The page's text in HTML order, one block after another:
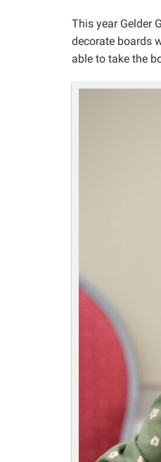
This year Gelder
decorate boards
able to take the

# Exercise goal
Write out the whole listing exactly. Pictures stay out.

# Answer box
The page's text in HTML order, one block after another:
This year Gelder
decorate boards
able to take the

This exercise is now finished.